Rise of multimodal LLMs: Will GPT-4 bring the tech world a step closer to achieving AGI?

In a conversation with German news website Heise on 9 March, Microsoft Germany’s chief technology officer Andreas Braun said, “We will introduce GPT-4 next week … we will have multimodal models that will offer completely different possibilities — for example, videos.”

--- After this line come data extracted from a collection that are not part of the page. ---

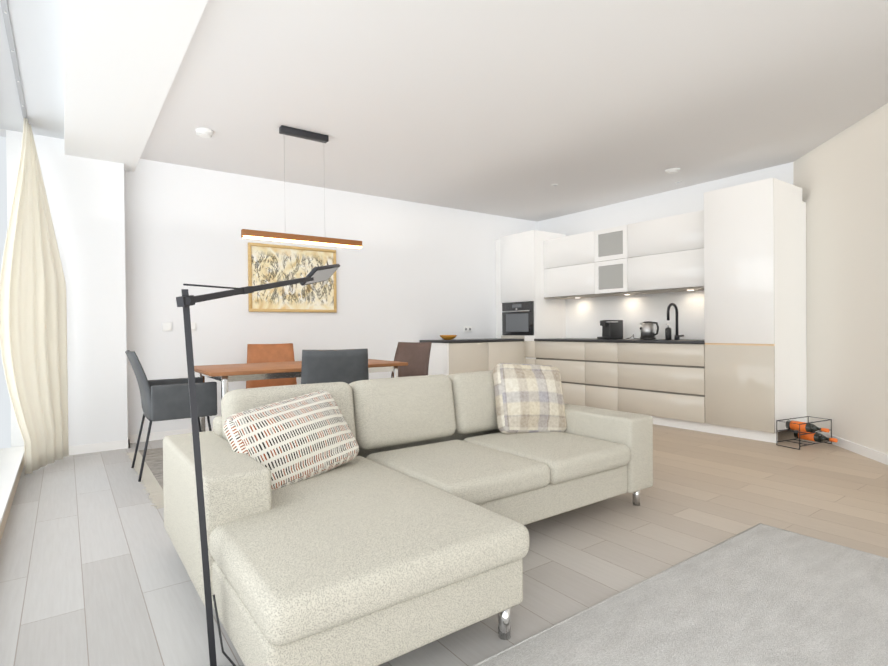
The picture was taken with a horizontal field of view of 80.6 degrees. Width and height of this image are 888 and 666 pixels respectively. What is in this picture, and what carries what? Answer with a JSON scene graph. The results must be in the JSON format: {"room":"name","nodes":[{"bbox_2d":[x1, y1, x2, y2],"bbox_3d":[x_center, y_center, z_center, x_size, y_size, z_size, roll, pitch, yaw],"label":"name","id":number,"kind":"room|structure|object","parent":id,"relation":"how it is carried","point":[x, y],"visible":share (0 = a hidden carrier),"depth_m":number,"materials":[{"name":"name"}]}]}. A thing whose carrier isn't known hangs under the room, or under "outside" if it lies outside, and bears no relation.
{"room":"dining room","nodes":[
{"label":"dining room","id":0,"kind":"room"},
{"bbox_2d":[6,130,127,446],"bbox_3d":[-3.250,-0.305,4.553,0.810,2.684,0.230,-1,1,-36],"label":"wall","id":1,"kind":"structure","parent":0,"point":[85,197],"depth_m":4.54,"materials":[{"name":"white paint"}]},
{"bbox_2d":[69,426,212,454],"bbox_3d":[-1.860,0.978,5.552,4.000,0.075,0.243,-1,1,-36],"label":"baseboard","id":2,"kind":"structure","parent":1,"relation":"attached to","point":[97,447],"depth_m":4.67,"materials":[{"name":"white"}]},
{"bbox_2d":[124,159,536,434],"bbox_3d":[-1.146,-0.340,6.293,6.840,2.684,0.120,-1,1,-36],"label":"wall","id":3,"kind":"structure","parent":0,"point":[408,271],"depth_m":5.76,"materials":[{"name":"white paint"}]},
{"bbox_2d":[162,322,171,330],"bbox_3d":[-2.690,-0.063,5.090,0.084,0.084,0.013,-1,1,-36],"label":"light switch","id":4,"kind":"object","parent":3,"relation":"attached to","point":[166,326],"visible":1,"depth_m":5.08,"materials":[{"name":"white plastic"}]},
{"bbox_2d":[191,322,195,330],"bbox_3d":[-2.516,-0.065,5.216,0.084,0.084,0.013,-1,1,-36],"label":"light switch","id":5,"kind":"object","parent":3,"relation":"attached to","point":[193,326],"visible":0.6,"depth_m":5.22,"materials":[{"name":"white plastic"}]},
{"bbox_2d":[248,242,336,312],"bbox_3d":[-1.663,-0.599,5.821,0.995,0.730,0.030,-1,1,-36],"label":"framed painting","id":6,"kind":"object","parent":3,"relation":"attached to","point":[269,263],"visible":1,"depth_m":5.78,"materials":[{"name":"beige paper"}]},
{"bbox_2d":[463,326,471,331],"bbox_3d":[0.330,-0.055,7.279,0.150,0.080,0.010,-1,1,-36],"label":"wall socket","id":7,"kind":"object","parent":3,"relation":"attached to","point":[467,328],"visible":1,"depth_m":7.27,"materials":[{"name":"white plastic"}]},
{"bbox_2d":[0,424,887,665],"bbox_3d":[1.370,1.057,2.851,6.840,0.100,8.810,-1,1,-36],"label":"floor","id":8,"kind":"structure","parent":0,"point":[93,571],"depth_m":2.57,"materials":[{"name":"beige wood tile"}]},
{"bbox_2d":[0,446,24,540],"bbox_3d":[-1.104,0.988,0.919,0.200,0.120,8.165,-1,1,-36],"label":"window ledge","id":9,"kind":"object","parent":8,"relation":"on","point":[12,460],"visible":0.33,"depth_m":3.43,"materials":[{"name":"beige wood"}]},
{"bbox_2d":[126,448,163,508],"bbox_3d":[-1.133,1.012,4.575,2.699,0.009,1.780,-1,1,-36],"label":"dining rug","id":10,"kind":"object","parent":8,"relation":"on","point":[152,474],"visible":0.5,"depth_m":3.86,"materials":[{"name":"beige carpet"}]},
{"bbox_2d":[125,350,216,481],"bbox_3d":[-2.046,0.571,3.913,0.559,0.897,0.516,-1,1,-36],"label":"armchair","id":11,"kind":"object","parent":10,"relation":"on","point":[164,399],"visible":0.92,"depth_m":3.72,"materials":[{"name":"fabric"}]},
{"bbox_2d":[246,343,296,388],"bbox_3d":[-1.677,0.557,5.125,0.490,0.897,0.559,-1,1,-22],"label":"chair","id":12,"kind":"object","parent":10,"relation":"on","point":[261,353],"visible":0.31,"depth_m":5.30,"materials":[{"name":"leather"}]},
{"bbox_2d":[194,359,407,431],"bbox_3d":[-1.230,0.637,4.504,1.620,0.742,0.900,-1,1,-36],"label":"dining table","id":13,"kind":"object","parent":10,"relation":"on","point":[224,374],"visible":0.52,"depth_m":4.05,"materials":[{"name":"brown wood"}]},
{"bbox_2d":[301,349,368,383],"bbox_3d":[-0.816,0.559,3.912,0.500,0.897,0.559,-1,0,-14],"label":"chair","id":14,"kind":"object","parent":10,"relation":"on","point":[348,366],"visible":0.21,"depth_m":3.68,"materials":[{"name":"leather"}]},
{"bbox_2d":[391,342,431,377],"bbox_3d":[-0.430,0.544,5.208,0.467,0.897,0.559,0,1,32],"label":"chair","id":15,"kind":"object","parent":10,"relation":"on","point":[415,356],"visible":0.38,"depth_m":5.35,"materials":[{"name":"leather"}]},
{"bbox_2d":[176,264,339,665],"bbox_3d":[-0.651,0.345,1.967,1.018,1.377,1.091,-1,1,-36],"label":"reading lamp","id":16,"kind":"object","parent":8,"relation":"on","point":[185,300],"visible":0.98,"depth_m":1.58,"materials":[{"name":"grey metal"}]},
{"bbox_2d":[163,363,652,665],"bbox_3d":[0.099,0.609,2.567,2.426,0.824,1.563,-1,1,-36],"label":"sofa","id":17,"kind":"object","parent":8,"relation":"on","point":[373,522],"visible":1,"depth_m":2.03,"materials":[{"name":"fabric"}]},
{"bbox_2d":[428,342,486,375],"bbox_3d":[0.134,0.551,6.774,0.655,0.870,0.596,-1,1,-36],"label":"base cabinet","id":18,"kind":"object","parent":8,"relation":"on","point":[446,358],"depth_m":6.50,"materials":[{"name":"grey"}]},
{"bbox_2d":[419,338,514,341],"bbox_3d":[0.381,0.097,6.945,1.290,0.030,0.607,-1,1,-36],"label":"countertop","id":19,"kind":"structure","parent":18,"relation":"on","point":[485,339],"depth_m":6.75,"materials":[{"name":"stone"}]},
{"bbox_2d":[440,335,456,339],"bbox_3d":[0.055,0.055,6.706,0.230,0.062,0.230,-1,1,-36],"label":"bowl","id":20,"kind":"object","parent":19,"relation":"on","point":[447,337],"visible":0.98,"depth_m":6.63,"materials":[{"name":"orange"}]},
{"bbox_2d":[487,338,522,370],"bbox_3d":[0.667,0.542,7.154,0.655,0.870,0.605,-1,1,-36],"label":"base cabinet","id":21,"kind":"object","parent":8,"relation":"on","point":[497,352],"depth_m":6.89,"materials":[{"name":"grey"}]},
{"bbox_2d":[499,230,566,364],"bbox_3d":[1.258,-0.200,7.379,0.636,2.340,0.660,-1,1,-36],"label":"tall cabinet","id":22,"kind":"object","parent":8,"relation":"on","point":[524,313],"depth_m":7.12,"materials":[{"name":"grey"}]},
{"bbox_2d":[535,342,582,405],"bbox_3d":[1.697,0.536,6.785,0.620,0.870,0.820,-1,1,-36],"label":"base cabinet","id":23,"kind":"object","parent":8,"relation":"on","point":[567,357],"depth_m":6.49,"materials":[{"name":"grey"}]},
{"bbox_2d":[583,342,614,409],"bbox_3d":[2.073,0.536,6.267,0.620,0.870,0.459,-1,1,-36],"label":"base cabinet","id":24,"kind":"object","parent":8,"relation":"on","point":[598,357],"depth_m":6.10,"materials":[{"name":"grey"}]},
{"bbox_2d":[615,342,706,431],"bbox_3d":[2.498,0.537,5.680,0.620,0.870,0.990,-1,1,-36],"label":"base cabinet","id":25,"kind":"object","parent":8,"relation":"on","point":[666,382],"depth_m":5.45,"materials":[{"name":"grey"}]},
{"bbox_2d":[535,338,702,345],"bbox_3d":[2.294,0.089,5.942,0.632,0.035,2.884,-1,1,-36],"label":"countertop","id":26,"kind":"structure","parent":25,"relation":"on","point":[682,341],"depth_m":5.92,"materials":[{"name":"black stone"}]},
{"bbox_2d":[597,320,622,338],"bbox_3d":[2.004,-0.044,6.315,0.360,0.230,0.128,-1,1,-36],"label":"coffee machine","id":27,"kind":"object","parent":26,"relation":"on","point":[612,329],"visible":1,"depth_m":6.27,"materials":[{"name":"grey plastic"}]},
{"bbox_2d":[640,321,658,339],"bbox_3d":[2.329,-0.031,5.935,0.170,0.205,0.234,-1,1,-36],"label":"kettle","id":28,"kind":"object","parent":26,"relation":"on","point":[648,331],"visible":0.96,"depth_m":5.89,"materials":[{"name":"grey metal"}]},
{"bbox_2d":[665,324,671,339],"bbox_3d":[2.451,-0.017,5.725,0.072,0.177,0.064,-1,1,-36],"label":"soap dispenser","id":29,"kind":"object","parent":26,"relation":"on","point":[668,335],"visible":0.96,"depth_m":5.70,"materials":[{"name":"grey plastic"}]},
{"bbox_2d":[667,303,683,339],"bbox_3d":[2.491,-0.128,5.643,0.210,0.399,0.102,-1,1,-36],"label":"tap","id":30,"kind":"object","parent":26,"relation":"on","point":[676,337],"depth_m":5.69,"materials":[{"name":"grey metal"}]},
{"bbox_2d":[472,523,887,665],"bbox_3d":[1.152,1.015,1.131,2.685,0.016,2.015,-1,1,-36],"label":"living room rug","id":31,"kind":"object","parent":8,"relation":"on","point":[759,594],"visible":1,"depth_m":1.86,"materials":[{"name":"grey carpet"}]},
{"bbox_2d":[703,178,806,442],"bbox_3d":[2.965,-0.197,5.027,0.630,2.340,0.615,-1,1,-36],"label":"tall cabinet","id":32,"kind":"object","parent":8,"relation":"on","point":[717,284],"depth_m":4.81,"materials":[{"name":"grey"}]},
{"bbox_2d":[776,416,837,449],"bbox_3d":[3.174,0.866,4.518,0.468,0.218,0.325,-1,1,-26],"label":"wine rack","id":33,"kind":"object","parent":8,"relation":"on","point":[805,431],"visible":1,"depth_m":4.52,"materials":[{"name":"grey"}]},
{"bbox_2d":[0,0,887,221],"bbox_3d":[1.343,-1.724,2.827,6.840,0.104,8.810,-1,1,-36],"label":"ceiling","id":34,"kind":"structure","parent":0,"point":[517,109],"depth_m":3.63,"materials":[{"name":"white paint"}]},
{"bbox_2d":[0,0,27,120],"bbox_3d":[-1.019,-1.628,0.993,0.026,0.020,8.110,-1,1,-36],"label":"rail","id":35,"kind":"object","parent":34,"relation":"attached to","point":[6,17],"visible":0.85,"depth_m":3.03,"materials":[{"name":"silver metal"}]},
{"bbox_2d":[0,117,68,474],"bbox_3d":[-3.151,-0.299,4.035,0.392,2.649,0.537,-1,1,-36],"label":"curtain","id":36,"kind":"object","parent":35,"relation":"hanging from","point":[33,323],"visible":1,"depth_m":4.01,"materials":[{"name":"beige fabric"}]},
{"bbox_2d":[64,0,207,171],"bbox_3d":[-0.668,-1.578,1.370,0.530,0.134,8.410,-1,1,-36],"label":"ceiling beam","id":37,"kind":"structure","parent":34,"relation":"attached to","point":[123,59],"depth_m":2.99,"materials":[{"name":"white paint"}]},
{"bbox_2d":[195,127,213,137],"bbox_3d":[-1.958,-1.634,4.283,0.136,0.046,0.136,-1,1,-36],"label":"smoke detector","id":38,"kind":"object","parent":34,"relation":"attached to","point":[204,132],"visible":1,"depth_m":4.24,"materials":[{"name":"white plastic"}]},
{"bbox_2d":[279,125,328,142],"bbox_3d":[-1.161,-1.627,4.317,0.416,0.071,0.064,-1,1,-36],"label":"ceiling mount","id":39,"kind":"object","parent":34,"relation":"hanging from","point":[285,130],"depth_m":4.30,"materials":[{"name":"grey metal"}]},
{"bbox_2d":[241,229,361,248],"bbox_3d":[-1.154,-0.768,4.323,1.017,0.070,0.064,-1,1,-36],"label":"pendant lamp","id":40,"kind":"object","parent":39,"relation":"hanging from","point":[287,237],"depth_m":4.28,"materials":[{"name":"brown"}]},
{"bbox_2d":[665,168,679,173],"bbox_3d":[2.394,-1.694,5.484,0.150,0.030,0.150,-1,1,-36],"label":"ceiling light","id":41,"kind":"object","parent":34,"relation":"in","point":[672,170],"visible":1,"depth_m":5.45,"materials":[{"name":"white plastic"}]},
{"bbox_2d":[543,232,610,297],"bbox_3d":[1.760,-0.863,6.822,0.440,0.765,0.829,-1,1,-36],"label":"upper cabinet","id":42,"kind":"object","parent":0,"relation":"attached to","point":[566,259],"depth_m":6.70,"materials":[{"name":"grey"}]},
{"bbox_2d":[591,225,626,297],"bbox_3d":[2.138,-0.862,6.300,0.440,0.765,0.461,-1,1,-36],"label":"upper cabinet","id":43,"kind":"object","parent":0,"relation":"attached to","point":[609,245],"depth_m":6.19,"materials":[{"name":"grey"}]},
{"bbox_2d":[537,162,792,235],"bbox_3d":[2.499,-0.379,6.766,0.120,2.684,3.630,-1,1,-36],"label":"wall","id":44,"kind":"structure","parent":0,"point":[688,199],"depth_m":6.51,"materials":[{"name":"white paint"}]},
{"bbox_2d":[567,290,702,337],"bbox_3d":[2.477,-0.142,6.454,0.281,2.215,2.269,-1,1,-36],"label":"backsplash","id":45,"kind":"structure","parent":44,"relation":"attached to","point":[683,311],"depth_m":6.35,"materials":[{"name":"grey"}]},
{"bbox_2d":[627,210,702,293],"bbox_3d":[2.560,-0.861,5.717,0.440,0.765,0.979,-1,1,-36],"label":"upper cabinet","id":46,"kind":"object","parent":0,"relation":"attached to","point":[665,255],"depth_m":5.60,"materials":[{"name":"grey"}]},
{"bbox_2d":[793,103,887,453],"bbox_3d":[3.098,-0.346,2.265,0.120,2.684,6.350,0,0,9],"label":"wall","id":47,"kind":"structure","parent":0,"point":[840,179],"depth_m":4.35,"materials":[{"name":"white paint"}]},
{"bbox_2d":[816,431,887,464],"bbox_3d":[3.032,0.959,2.212,0.013,0.075,6.200,0,0,9],"label":"baseboard","id":48,"kind":"structure","parent":47,"relation":"attached to","point":[875,455],"depth_m":4.20,"materials":[{"name":"white"}]},
{"label":"outside","id":49,"kind":"structure","parent":0,"visible":0},
{"bbox_2d":[0,136,10,448],"bbox_3d":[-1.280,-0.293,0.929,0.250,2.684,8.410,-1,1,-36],"label":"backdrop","id":50,"kind":"structure","parent":49,"point":[5,423],"depth_m":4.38,"materials":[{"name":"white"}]}
]}

With OpenAI releasing GPT-4 on 14 March, the news about the imminent release of the fourth version of Generative Pre-trained Transformer (GPT-4) turned out right, but the hype over its size (the rumoured 100 trillion parameters--a point dismissed even by Sam Altman who had cautioned that users were “begging to be disappointed”) was subdued since OpenAI is yet to disclose the figure.

     

Nevertheless, will this large language model (LLM) prove to be a game changer given its multimodal features (accepting image and text inputs, emitting text outputs)? In other words, while it’s natural to expect GPT-4 to be a more powerful version of not only OpenAI’s own GPT but also of its Dall-E (which is multimodal with text and images), it’s unclear whether it will eventually have video output too to compete with the likes of Meta’s Make-a-video (multimodal with text and videos) and, perhaps, Google’s PaLM-E (robotics model that transfers knowledge from visual and language domains to a robotics system) too.

The power of LLMs, as I have pointed out often in this newsletter, stems from the use of transformer neural networks that are able to read many words (sentences and paragraphs, too) at a time, figure out how they are related, and predict the following word. LLMs such as GPT and chatbots like ChatGPT are trained on billions of words from sources like the internet, books, and sources, including Common Crawl and Wikipedia, which makes them more “knowledgeable but not necessarily more intelligent” than most humans since they may be able to connect the dots but not necessarily understand what they spew out. This implies that while LLMs such as GPT-3 and models like ChatGPT may outperform humans at some tasks, they may not comprehend what they read or write as we humans do. Moreover, these models use human supervisors to make them more sensible and less toxic. You can read more about this here.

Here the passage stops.